Ever on we went. None knew how many days and night had passed since we had passed the door. Into deadly darkness we went, leaving the same darkness behind. My mind could not make any sense of what could be happening. The goblins should have long ago realized the missing prisoners, and the pursuit should have begun ages ago. And on we went. No matter about the puruit. We had been fleeing in the dark for at least three days, with onle a few halts and breaks. We had not food, for there were of course no goblins to fling stale bread and strange flesh at us. And at last, even I began to worry. Panting behind me came the prisoners. I knew very well that they needed a break. It would be the third one in the last five hours. We stopped. A few prisoners immeditley sank to the ground, and large panting sounds rolled around the room. Even i yawned, slightly. I suddenly wished heavily for my lute. It had long ago held the door open, and then must have been trampled by the prisoner's feet. It must be still smashed and lying there. An easy clue for the Goblins to decipher and guess what had happened. The first bits of despair entered my heart.
Just as I began to wish a great bunch of Goblin's would leap on us in the dark, I heard the fair voice again.
"Look!,"said his fair voice, "There is a faint light far up ahead. One mile onward I should think. We could get there soon, in this stumbling darknes, and count and see each other."

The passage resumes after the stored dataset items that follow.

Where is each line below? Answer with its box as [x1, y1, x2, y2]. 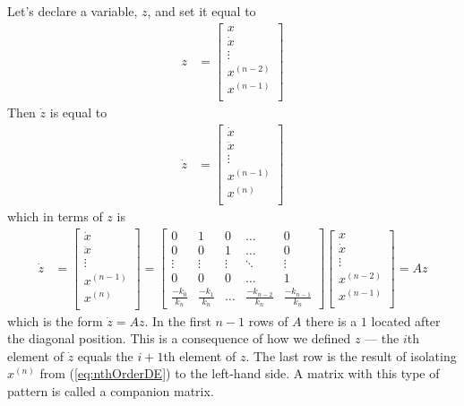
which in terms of [7, 207, 103, 226]
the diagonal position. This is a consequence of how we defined [7, 329, 351, 348]
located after [371, 311, 441, 330]
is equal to [49, 103, 107, 122]
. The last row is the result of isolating [245, 346, 457, 365]
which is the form [7, 311, 103, 330]
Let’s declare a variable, [7, 2, 138, 20]
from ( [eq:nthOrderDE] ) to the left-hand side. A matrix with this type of [39, 364, 440, 383]
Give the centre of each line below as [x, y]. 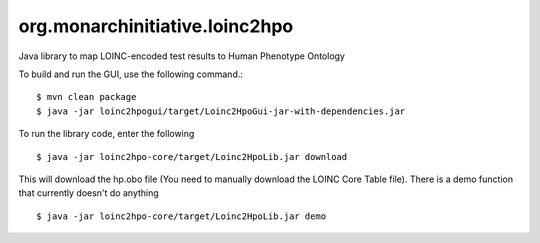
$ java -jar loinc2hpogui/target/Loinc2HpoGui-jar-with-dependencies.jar [221, 111]
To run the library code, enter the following [106, 134]
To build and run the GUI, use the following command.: [131, 74]
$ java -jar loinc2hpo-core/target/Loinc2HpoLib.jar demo [181, 216]
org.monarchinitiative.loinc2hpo [156, 26]
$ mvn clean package [86, 97]
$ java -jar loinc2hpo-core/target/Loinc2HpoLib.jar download [192, 156]
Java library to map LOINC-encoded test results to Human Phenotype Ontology [181, 56]

A great weight was taken off my shoulders, and I leapt up in a new found strength. The prisoners leapt up also, and we headed off for the last lap from our escape from the filthy goblin tunnels.

I know this is dreadful, and i am sorry. I am really tired. i will think about it more and maybe fix it tomorrow. I just realized that Morgul King said they were all aqauainted, and i told it all as if they did not know who they were yet. Sorry. i'll fix it tomorrow. At least I tried. Sorry, Morgul King.


----------



## Baranlas (Feb 16, 2003)

sorry i havent wrote anything yet, ill make something up to carry on with 33Peregrin and post it later on


----------



## BlackCaptain (Feb 16, 2003)

Nice job Peregrin! I like how you made this Goblin fortress huge and taking 3 days just to make it across. Or perhaps our band of hero's are going deep into the mountain, and out the other side? Like, this is sort of a Helm's Deep like thing, and we're going through the Glittering caves where the Goblins make thier abode. I wish i could continue this story... but its someone elses turn! Nicely done Peregrin!


----------



## Baranlas (Feb 17, 2003)

"This is it" I repeated in my mind, but it became apparent to me that the light was a greater distance than I first thought, and the cave kept stretching onwards, it seemed we where making little progress towards the light, my new hope was that features in this tunnel now became apparent, it had obviously been constructed, but it was dark and twisted, the walls seemed to absorb the light around them, the light now was very bright too me, my eyes stung and began to water, it felt cool on my face a breeze was blowing down from the light. Many of the others behind me shouted out in joy forgetting about where they where.
One of the men thanked me, but I could not see his face as his back was to the light, there was joy and fear in his voice, but before I could reply to him he ran up the 
Tunnel to the light and there was too much fear in me to run after him I heard each one of his footsteps as he ran up the tunnel as if time had slowed down until they stopped.
I knew what was coming next, there was a cry of pain, he shouted to me begging my help and I would have swell, but two of the men behind me grabbed me and covered my mouth.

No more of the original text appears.